BEGIN Records provided

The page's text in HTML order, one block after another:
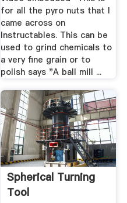
for all the pyro nuts that I
came across on
Instructables. This can be
used to grind chemicals to
a very fine grain or to
polish says "A ball mill ...
Spherical Turning
Tool
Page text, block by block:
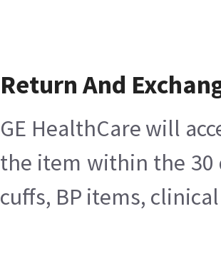
Return And
GE HealthCare will
the item within the 30
cuffs, BP items,
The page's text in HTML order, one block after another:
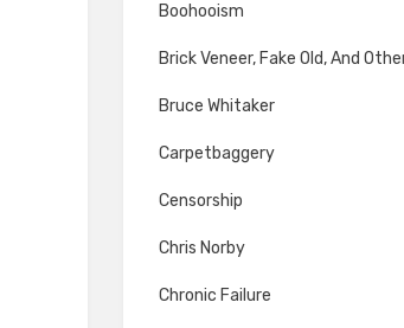
Boohooism
Brick Veneer, Fake Old, And
Bruce Whitaker
Carpetbaggery
Censorship
Chris Norby
Chronic Failure
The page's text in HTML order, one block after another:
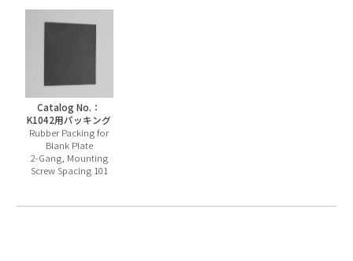
Catalog No.：
K1042用パッキング
Rubber Packing for
Blank Plate
2-Gang, Mounting
Screw Spacing 101
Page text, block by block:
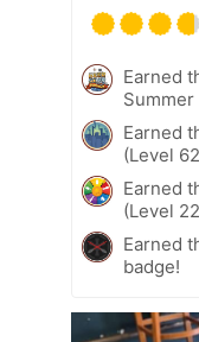
Earned
Summer
Earned
(Level
Earned
(Level
Earned
badge!
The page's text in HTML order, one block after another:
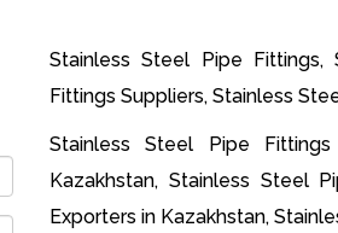
Stainless Steel Pipe Fittings,
Fittings Suppliers, Stainless
Stainless Steel Pipe
Kazakhstan, Stainless Steel
Exporters in Kazakhstan,
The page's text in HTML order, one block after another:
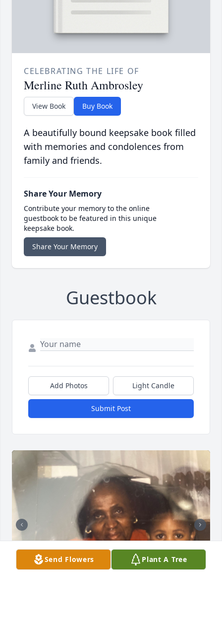
CELEBRATING THE LIFE OF
Merline Ruth Ambrosley
View Book Buy Book
A beautifully bound keepsake book filled
with memories and condolences from
family and friends.
Share Your Memory
Contribute your memory to the online
guestbook to be featured in this unique
keepsake book.
Share Your Memory
Guestbook
Add Photos Light Candle
Submit Post
Send Flowers Plant A Tree
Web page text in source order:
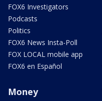
FOX6 Investigators
Podcasts
Politics
FOX6 News Insta-Poll
FOX LOCAL mobile app
FOX6 en Español
Money
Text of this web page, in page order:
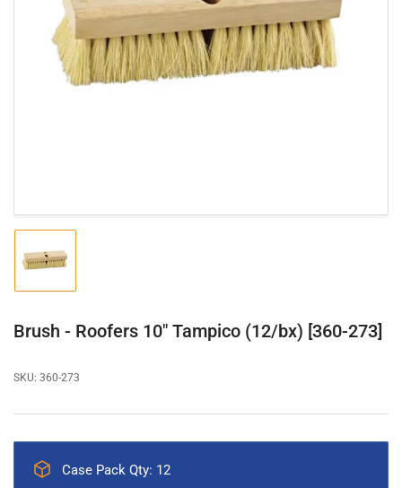
Open
media
1
in
Load
1
view
Brush - Roofers 10" Tampico (12/bx) [360-273]
SKU: 360-273
Case Pack Qty: 12
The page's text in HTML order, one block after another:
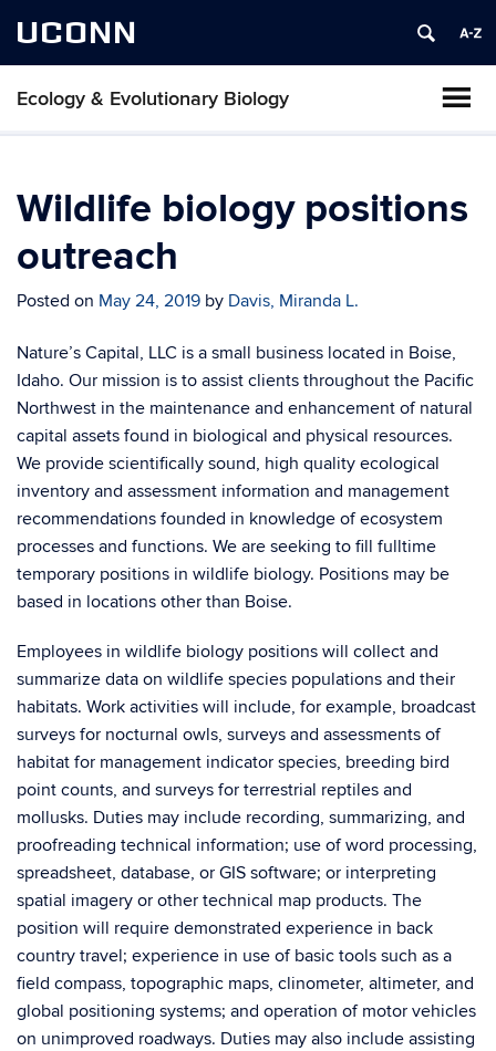
UCONN
Ecology & Evolutionary Biology
Wildlife biology positions
outreach
Posted on May 24, 2019 by Davis, Miranda L.
Nature’s Capital, LLC is a small business located in Boise,
Idaho. Our mission is to assist clients throughout the Pacific
Northwest in the maintenance and enhancement of natural
capital assets found in biological and physical resources.
We provide scientifically sound, high quality ecological
inventory and assessment information and management
recommendations founded in knowledge of ecosystem
processes and functions. We are seeking to fill fulltime
temporary positions in wildlife biology. Positions may be
based in locations other than Boise.
Employees in wildlife biology positions will collect and
summarize data on wildlife species populations and their
habitats. Work activities will include, for example, broadcast
surveys for nocturnal owls, surveys and assessments of
habitat for management indicator species, breeding bird
point counts, and surveys for terrestrial reptiles and
mollusks. Duties may include recording, summarizing, and
proofreading technical information; use of word processing,
spreadsheet, database, or GIS software; or interpreting
spatial imagery or other technical map products. The
position will require demonstrated experience in back
country travel; experience in use of basic tools such as a
field compass, topographic maps, clinometer, altimeter, and
global positioning systems; and operation of motor vehicles
on unimproved roadways. Duties may also include assisting
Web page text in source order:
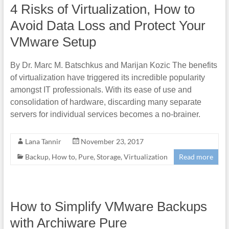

END Records provided

Retype each entry precisely. Skip images entirely.

• Output:
The page's text in HTML order, one block after another:
for all the pyro nuts that I
came across on
Instructables. This can be
used to grind chemicals to
a very fine grain or to
polish says "A ball mill ...
Spherical Turning
Tool
Page text, block by block:
Return And
GE HealthCare will
the item within the 30
cuffs, BP items,
The page's text in HTML order, one block after another:
Boohooism
Brick Veneer, Fake Old, And
Bruce Whitaker
Carpetbaggery
Censorship
Chris Norby
Chronic Failure
The page's text in HTML order, one block after another:
Catalog No.：
K1042用パッキング
Rubber Packing for
Blank Plate
2-Gang, Mounting
Screw Spacing 101
Page text, block by block:
Earned
Summer
Earned
(Level
Earned
(Level
Earned
badge!
The page's text in HTML order, one block after another:
Stainless Steel Pipe Fittings,
Fittings Suppliers, Stainless
Stainless Steel Pipe
Kazakhstan, Stainless Steel
Exporters in Kazakhstan,
The page's text in HTML order, one block after another:
CELEBRATING THE LIFE OF
Merline Ruth Ambrosley
View Book Buy Book
A beautifully bound keepsake book filled
with memories and condolences from
family and friends.
Share Your Memory
Contribute your memory to the online
guestbook to be featured in this unique
keepsake book.
Share Your Memory
Guestbook
Add Photos Light Candle
Submit Post
Send Flowers Plant A Tree
Web page text in source order:
FOX6 Investigators
Podcasts
Politics
FOX6 News Insta-Poll
FOX LOCAL mobile app
FOX6 en Español
Money
Text of this web page, in page order:
Open
media
1
in
Load
1
view
Brush - Roofers 10" Tampico (12/bx) [360-273]
SKU: 360-273
Case Pack Qty: 12
The page's text in HTML order, one block after another:
UCONN
Ecology & Evolutionary Biology
Wildlife biology positions
outreach
Posted on May 24, 2019 by Davis, Miranda L.
Nature’s Capital, LLC is a small business located in Boise,
Idaho. Our mission is to assist clients throughout the Pacific
Northwest in the maintenance and enhancement of natural
capital assets found in biological and physical resources.
We provide scientifically sound, high quality ecological
inventory and assessment information and management
recommendations founded in knowledge of ecosystem
processes and functions. We are seeking to fill fulltime
temporary positions in wildlife biology. Positions may be
based in locations other than Boise.
Employees in wildlife biology positions will collect and
summarize data on wildlife species populations and their
habitats. Work activities will include, for example, broadcast
surveys for nocturnal owls, surveys and assessments of
habitat for management indicator species, breeding bird
point counts, and surveys for terrestrial reptiles and
mollusks. Duties may include recording, summarizing, and
proofreading technical information; use of word processing,
spreadsheet, database, or GIS software; or interpreting
spatial imagery or other technical map products. The
position will require demonstrated experience in back
country travel; experience in use of basic tools such as a
field compass, topographic maps, clinometer, altimeter, and
global positioning systems; and operation of motor vehicles
on unimproved roadways. Duties may also include assisting
Web page text in source order:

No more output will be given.